Self-employed? 5 smart ways to save for your future
MoneyPlus Features Team | October 16, 2017
Time to read: 4 minutes
There can be many benefits to freelancing or running your own business – flexible hours, the option to work from home, no fixed holiday allowance and, of course, the chance to follow your passion.
According to recent Office for National Statistics data, it’s becoming an increasingly popular trend with nearly 15% of all people in work now self-employed.
If you’re one of those who have branched out on their own, or you’re thinking about it, making self-employment work for you is not just about making sure your business is profitable enough to pay you a salary. You also need to think about your long-term future.
With this in mind, here are our five smart tips that can help you take important steps to secure your financial future while you focus on your business.
Tip one – get a pension
Auto-enrolment rules introduced in 2012 mean that most people working for a company will be automatically enrolled in a workplace pension by 2018.
However, if you’re self-employed you’re not covered by this and have to start saving for your retirement on your own.
It’s never too late to start and if you’re self-employed you can choose between a personal pension, a stakeholder pension or a self-invested personal pension (SIPP).
The differences are the investment choices available to help grow your pot, the level of charges you pay and the flexibility on how you can access your pension in retirement. You can also save with the National Employment Savings Trust (NEST) if you’re self-employed or the sole director of a company that doesn’t employ anyone else. NEST is the workplace pension set up by the government.
Whichever you choose, saving into a pension is one of the most tax-efficient ways of saving for your retirement. You receive tax relief on your contributions in to your pension and your savings have the possibility of growing over time with minimal tax.
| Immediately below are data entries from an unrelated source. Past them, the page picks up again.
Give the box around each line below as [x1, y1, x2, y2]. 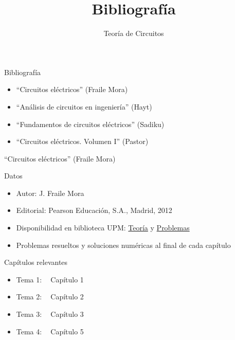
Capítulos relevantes [4, 257, 68, 267]
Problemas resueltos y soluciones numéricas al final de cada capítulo [16, 239, 231, 250]
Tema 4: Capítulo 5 [16, 326, 84, 336]
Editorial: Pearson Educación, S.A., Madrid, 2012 [16, 205, 172, 216]
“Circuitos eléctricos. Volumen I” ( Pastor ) [16, 136, 149, 147]
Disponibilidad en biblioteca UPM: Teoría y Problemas [16, 222, 190, 233]
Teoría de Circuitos [103, 28, 164, 39]
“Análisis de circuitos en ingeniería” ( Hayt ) [16, 101, 152, 112]
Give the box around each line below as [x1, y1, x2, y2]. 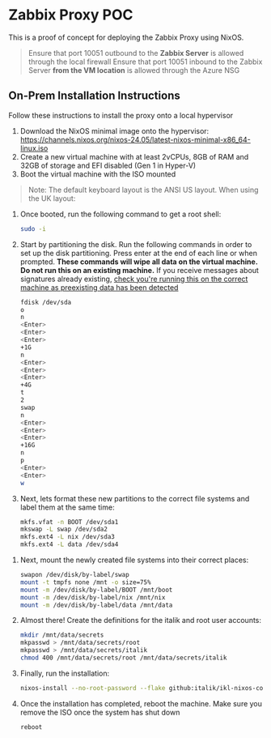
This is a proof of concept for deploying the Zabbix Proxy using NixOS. [8, 32, 244, 42]
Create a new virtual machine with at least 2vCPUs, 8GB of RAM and [19, 151, 249, 161]
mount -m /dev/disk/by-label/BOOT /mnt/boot [19, 586, 173, 594]
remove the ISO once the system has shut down [19, 707, 180, 717]
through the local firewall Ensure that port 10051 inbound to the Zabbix [28, 57, 263, 66]
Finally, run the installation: [19, 668, 110, 678]
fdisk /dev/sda [19, 298, 72, 306]
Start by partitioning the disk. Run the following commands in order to [19, 239, 252, 249]
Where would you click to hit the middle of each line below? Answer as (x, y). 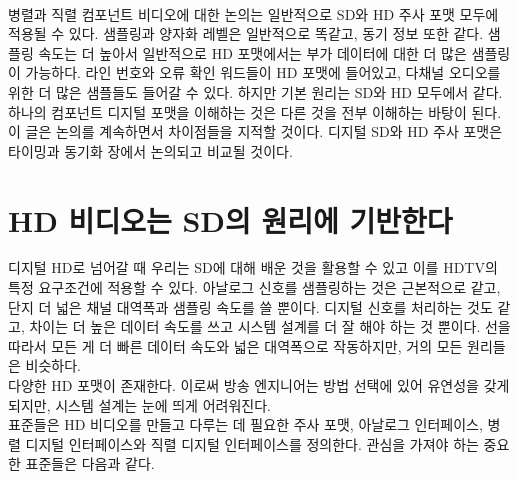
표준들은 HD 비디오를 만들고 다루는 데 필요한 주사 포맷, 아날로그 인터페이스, (245, 424)
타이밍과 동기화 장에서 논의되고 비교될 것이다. (150, 150)
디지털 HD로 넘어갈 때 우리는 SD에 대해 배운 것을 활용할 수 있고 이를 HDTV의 (253, 267)
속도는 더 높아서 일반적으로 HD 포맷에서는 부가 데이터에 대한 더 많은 (252, 52)
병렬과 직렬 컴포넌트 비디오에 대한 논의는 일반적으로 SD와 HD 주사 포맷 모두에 (253, 13)
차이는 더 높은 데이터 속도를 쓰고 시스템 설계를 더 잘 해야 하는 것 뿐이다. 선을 (270, 326)
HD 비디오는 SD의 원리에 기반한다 (230, 219)
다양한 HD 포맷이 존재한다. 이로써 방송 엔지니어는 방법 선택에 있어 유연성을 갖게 (259, 385)
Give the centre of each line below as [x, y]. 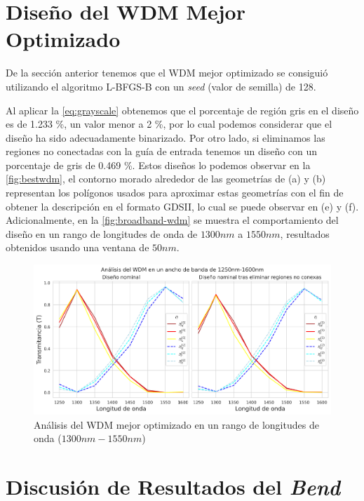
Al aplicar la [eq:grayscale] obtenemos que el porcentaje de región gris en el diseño [182, 110]
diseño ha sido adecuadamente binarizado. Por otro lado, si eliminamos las [166, 137]
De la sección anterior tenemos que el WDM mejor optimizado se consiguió [167, 73]
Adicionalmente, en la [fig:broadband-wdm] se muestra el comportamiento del [172, 220]
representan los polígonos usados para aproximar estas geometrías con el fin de [175, 193]
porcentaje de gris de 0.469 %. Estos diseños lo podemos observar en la [158, 165]
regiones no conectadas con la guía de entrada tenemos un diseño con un [162, 151]
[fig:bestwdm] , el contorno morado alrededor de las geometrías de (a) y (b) [166, 179]
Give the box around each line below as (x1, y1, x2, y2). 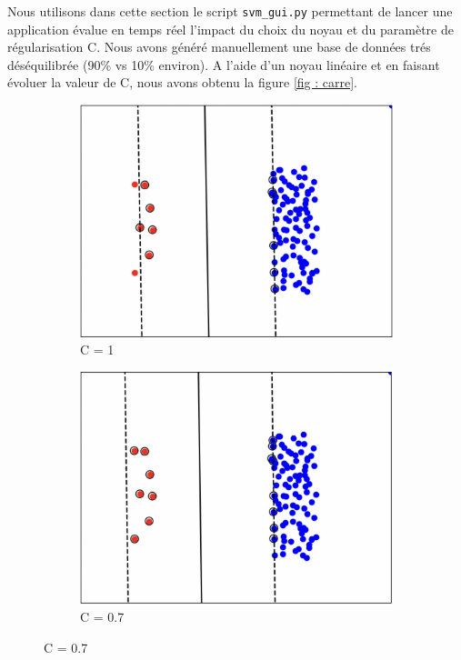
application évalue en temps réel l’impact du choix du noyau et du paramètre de (7, 19, 454, 38)
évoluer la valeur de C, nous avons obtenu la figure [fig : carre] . (7, 73, 357, 92)
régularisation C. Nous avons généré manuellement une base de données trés (7, 37, 431, 56)
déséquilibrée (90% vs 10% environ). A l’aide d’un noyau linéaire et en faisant (7, 55, 440, 74)
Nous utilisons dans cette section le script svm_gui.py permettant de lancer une (7, 2, 453, 20)
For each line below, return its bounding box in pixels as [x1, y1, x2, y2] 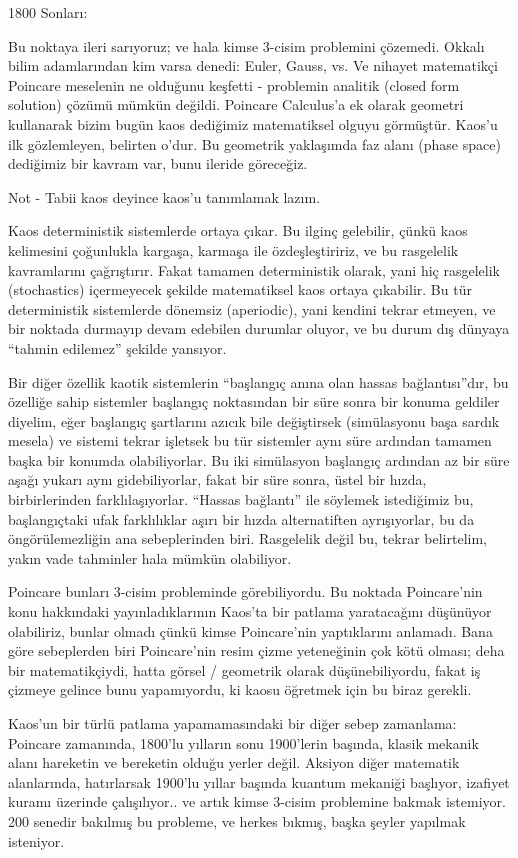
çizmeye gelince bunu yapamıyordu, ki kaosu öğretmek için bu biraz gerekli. [8, 679, 472, 700]
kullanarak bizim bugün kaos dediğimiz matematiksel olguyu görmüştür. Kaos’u [8, 113, 498, 134]
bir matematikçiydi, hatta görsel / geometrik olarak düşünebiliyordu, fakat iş [8, 659, 481, 680]
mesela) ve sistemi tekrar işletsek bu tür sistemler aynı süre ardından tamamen [8, 430, 492, 451]
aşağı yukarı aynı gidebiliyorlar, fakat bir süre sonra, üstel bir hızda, [8, 469, 427, 490]
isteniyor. [8, 830, 65, 851]
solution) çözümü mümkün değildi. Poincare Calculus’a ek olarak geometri [8, 94, 464, 115]
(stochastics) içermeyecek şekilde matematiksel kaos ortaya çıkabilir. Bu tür [8, 279, 472, 300]

If you pay the money into your pension you usually get 20% tax relief. And this is 40% or 45% if you’re a higher or additional-rate tax payer.
The Pensions Advisory Service also provides some guides and tools, including information on how much you can save into a pension.
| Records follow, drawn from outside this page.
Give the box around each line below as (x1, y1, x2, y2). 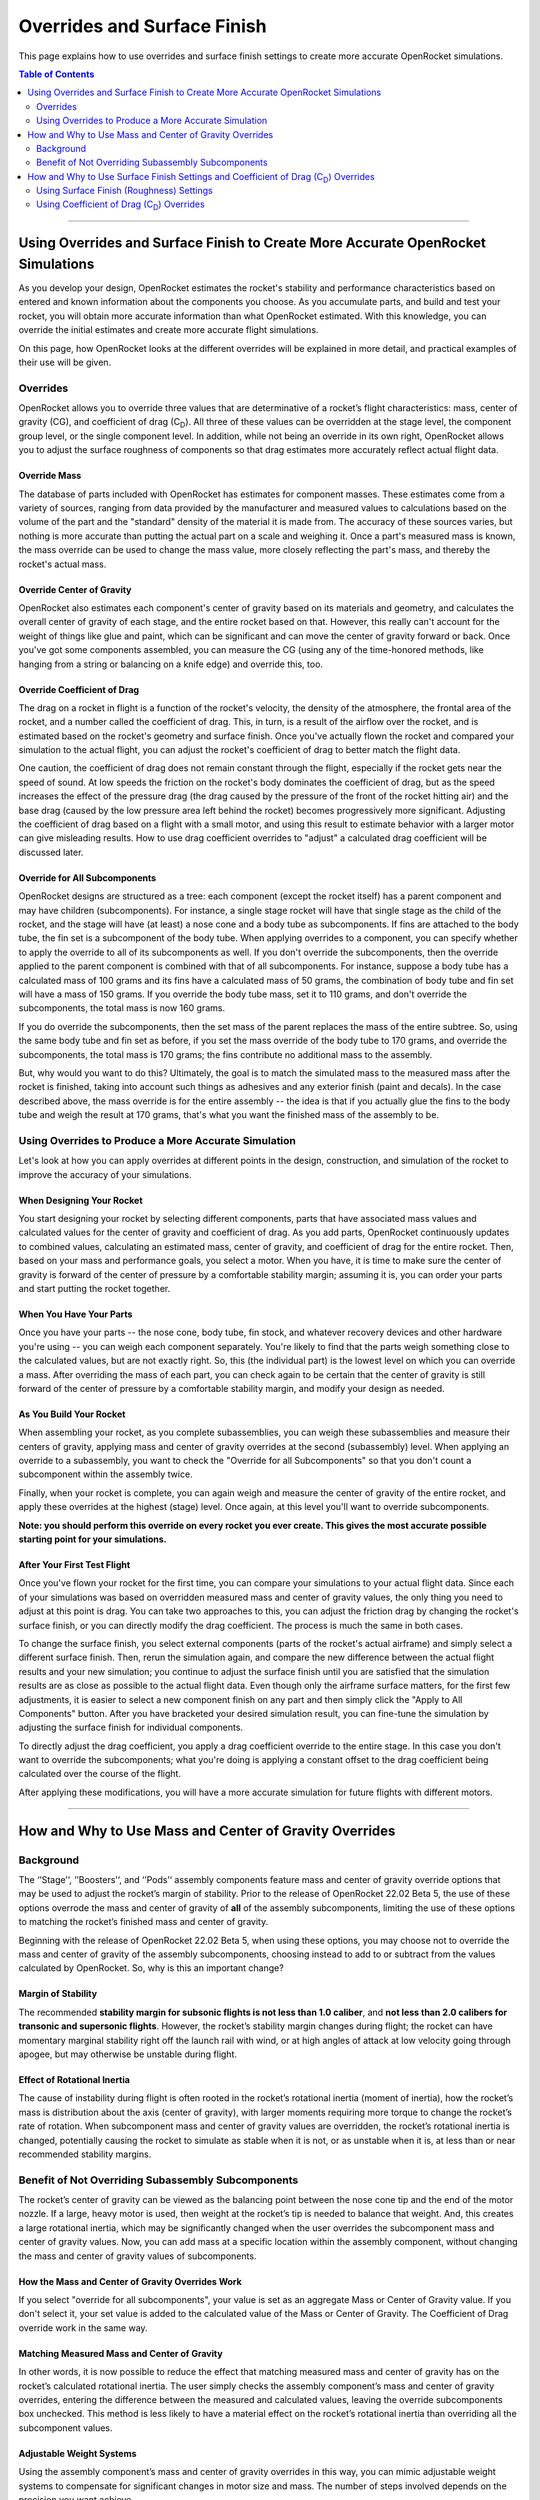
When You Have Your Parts (18, 1308, 133, 1320)
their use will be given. (18, 356, 112, 368)
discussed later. (18, 846, 84, 858)
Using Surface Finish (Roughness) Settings (36, 185, 214, 197)
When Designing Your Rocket (18, 1194, 144, 1206)
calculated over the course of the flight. (18, 1768, 182, 1780)
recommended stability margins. (18, 2148, 152, 2160)
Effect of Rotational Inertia (18, 2073, 130, 2085)
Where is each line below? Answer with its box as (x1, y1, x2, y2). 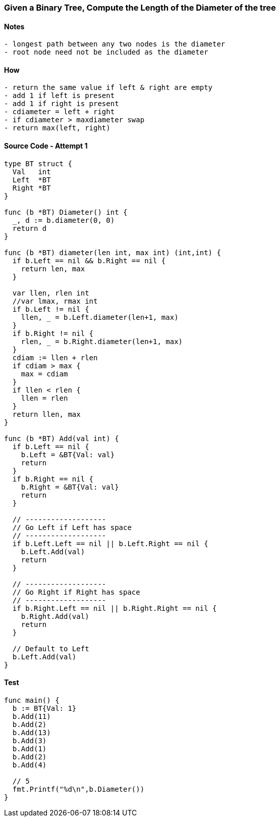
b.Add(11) (12, 712, 51, 720)
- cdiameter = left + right (4, 108, 115, 116)
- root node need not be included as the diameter (4, 48, 208, 57)
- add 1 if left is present (4, 91, 115, 100)
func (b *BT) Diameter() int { (4, 208, 128, 216)
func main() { (4, 696, 60, 704)
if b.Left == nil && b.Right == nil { (12, 256, 166, 265)
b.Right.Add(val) (21, 612, 89, 620)
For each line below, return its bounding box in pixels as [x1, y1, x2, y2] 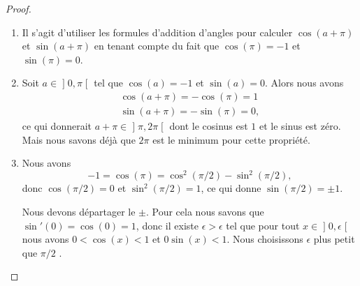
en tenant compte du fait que [94, 38, 219, 53]
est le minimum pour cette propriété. [152, 132, 310, 146]
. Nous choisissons [226, 232, 303, 246]
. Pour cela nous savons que [145, 204, 264, 218]
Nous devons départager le [22, 204, 136, 218]
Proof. [6, 1, 31, 15]
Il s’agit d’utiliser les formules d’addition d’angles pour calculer [22, 24, 293, 39]
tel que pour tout [226, 218, 300, 232]
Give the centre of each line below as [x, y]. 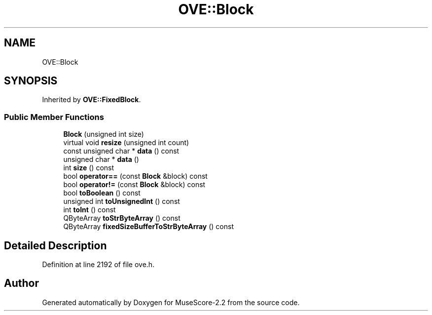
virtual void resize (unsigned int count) [126, 143]
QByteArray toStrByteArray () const [122, 218]
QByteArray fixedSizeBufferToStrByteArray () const [149, 227]
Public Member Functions [54, 117]
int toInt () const [90, 210]
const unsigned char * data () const [121, 151]
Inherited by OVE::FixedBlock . [91, 100]
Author [21, 283]
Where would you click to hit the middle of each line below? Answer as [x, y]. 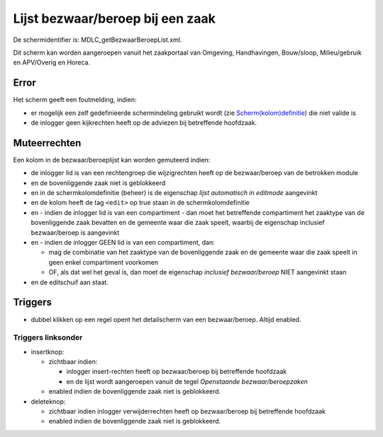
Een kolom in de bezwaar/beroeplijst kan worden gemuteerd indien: [112, 160]
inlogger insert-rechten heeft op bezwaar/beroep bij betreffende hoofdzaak [177, 372]
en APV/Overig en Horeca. [52, 62]
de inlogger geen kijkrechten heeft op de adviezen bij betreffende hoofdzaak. [144, 123]
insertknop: [48, 352]
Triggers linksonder [48, 338]
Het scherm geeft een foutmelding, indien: [75, 100]
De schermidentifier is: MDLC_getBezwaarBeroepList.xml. [98, 40]
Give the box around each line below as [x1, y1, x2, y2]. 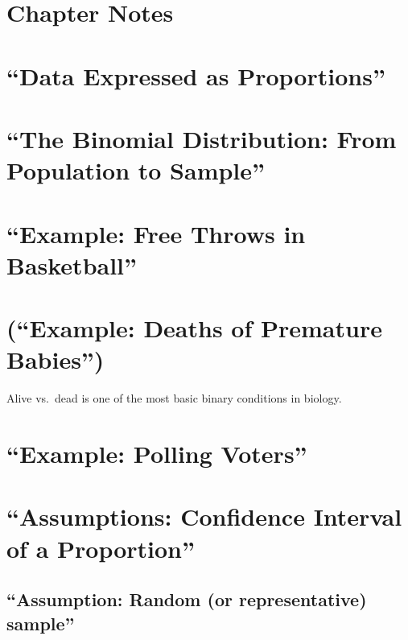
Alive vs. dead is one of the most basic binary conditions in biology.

Tip two – know your state pension entitlement
Anyone reaching state pension age today who has paid enough National Insurance contributions will get a State Pension of £159.55 a week when they retire, which is just over £8,000 a year – but not everyone does get the full amount.
Knowing what you might get from the state pension can help you estimate what you might need for a comfortable retirement, and put plans in place to cover any shortfall. As a rough guide, we’d suggest that people are likely to need around half their pre-retirement income.
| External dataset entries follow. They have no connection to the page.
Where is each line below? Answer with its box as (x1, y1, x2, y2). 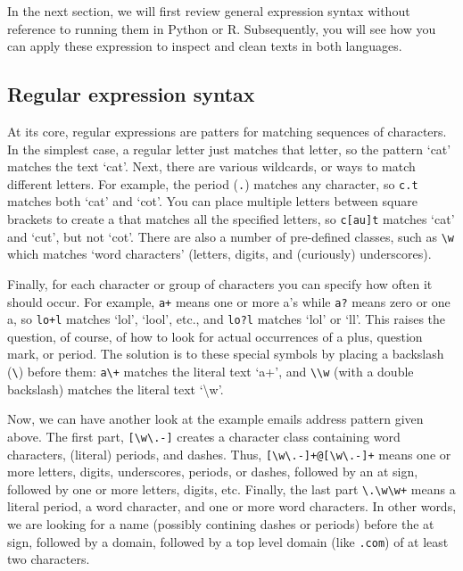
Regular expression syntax (7, 80, 255, 108)
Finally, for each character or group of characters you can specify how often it (7, 274, 433, 293)
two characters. (7, 550, 90, 568)
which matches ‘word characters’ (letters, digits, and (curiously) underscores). (7, 244, 432, 263)
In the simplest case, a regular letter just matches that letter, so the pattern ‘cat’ (7, 139, 451, 158)
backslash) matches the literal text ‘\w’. (7, 379, 224, 398)
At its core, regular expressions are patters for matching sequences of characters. (7, 121, 447, 140)
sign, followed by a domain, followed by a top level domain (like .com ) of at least (7, 532, 449, 550)
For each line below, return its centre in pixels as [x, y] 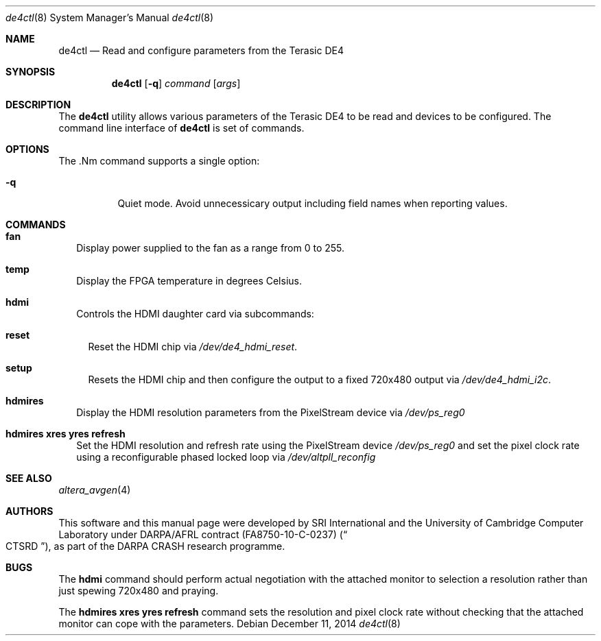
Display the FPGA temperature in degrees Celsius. [189, 281]
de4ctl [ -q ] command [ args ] [176, 83]
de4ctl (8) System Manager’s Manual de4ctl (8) [110, 17]
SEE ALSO [29, 478]
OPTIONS [27, 149]
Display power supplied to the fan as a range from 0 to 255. [211, 248]
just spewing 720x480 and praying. [139, 591]
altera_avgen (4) [95, 490]
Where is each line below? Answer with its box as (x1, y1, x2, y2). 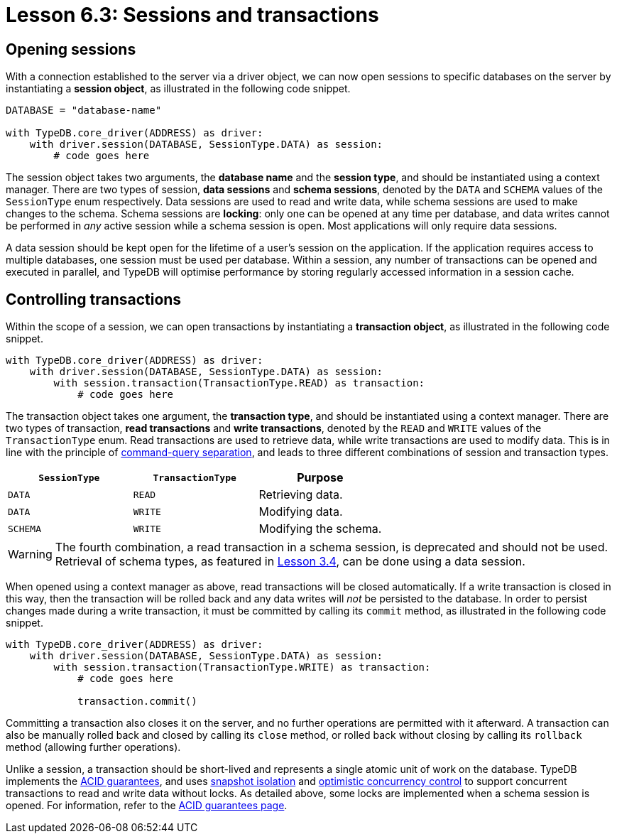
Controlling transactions (6, 290, 182, 308)
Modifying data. (258, 504, 343, 519)
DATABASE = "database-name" (6, 104, 162, 117)
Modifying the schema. (258, 521, 382, 536)
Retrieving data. (258, 487, 343, 502)
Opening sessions (6, 40, 136, 58)
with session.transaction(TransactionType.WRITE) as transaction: (53, 661, 431, 673)
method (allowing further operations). (6, 741, 181, 754)
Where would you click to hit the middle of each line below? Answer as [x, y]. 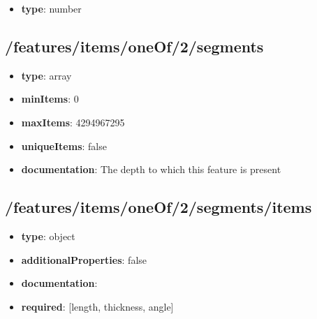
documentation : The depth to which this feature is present [151, 169]
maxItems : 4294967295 [73, 122]
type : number [51, 8]
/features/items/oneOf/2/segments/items [158, 207]
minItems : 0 [50, 99]
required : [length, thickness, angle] [97, 306]
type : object [48, 236]
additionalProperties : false [84, 259]

It’s also important to know the age you will qualify for the State Pension and you can check this on go.uk at ‘Check your State Pension age’.
Tip three – flex your finances
If, like many self-employed people your earnings vary from month to month you may want to keep your finances flexible where possible. ISAs can be a great complement to pension saving for the self-employed. As well as being tax-efficient, they give you easy access to some of your savings – useful if your earnings can be unpredictable.
This tax year, make the most of this year’s biggest ever ISA allowance of £20,000. You can choose from stocks and shares ISAs, cash ISAs, or a combination of the two. A cash ISA can also be transferred to stocks and shares ISA and vice versa.
Tip four – protect yourself and your loved ones
If you’re self-employed, you won’t have access to some of the protections which come as standard if you’re working for many companies, such as sick pay, death-in-service benefit, or health insurance. So it’s worth considering what protections you need to put in place for yourself and your family. The Money Advice Service provides some useful information on personal insurance when you’re self-employed.
Tip five – get smart about tax
One challenge if you’re self-employed is making sure you’ve put money aside to pay your tax bill. There are lots of tools and calculators on the web to help you calculate how much you’ll need to set aside, including this self-assessment ready reckoner on gov.co.uk.
A good tip is to save into a separate account on a regular basis. This will stop you spending the money and you won’t feel out of pocket when it comes time to make the twice-yearly payments in July and January. Plus, if you put it into a savings account, you’d get at least some interest.
Due to tax relief, the money you save into a pension may reduce your overall tax bill.
Laws and tax rules may change in the future, and the information here is based on our understanding in October 2017. Your personal circumstances also have an impact on tax treatment. Both pensions and stocks and shares ISAs are an investment and, as with any investment, the value can go down as well as up and may be worth less than what was paid in.
Standard Life accepts no responsibility for the content of third party websites referred to in this article. This is provided for general information only. We would always recommend that you seek the proper financial advice before making any decisions.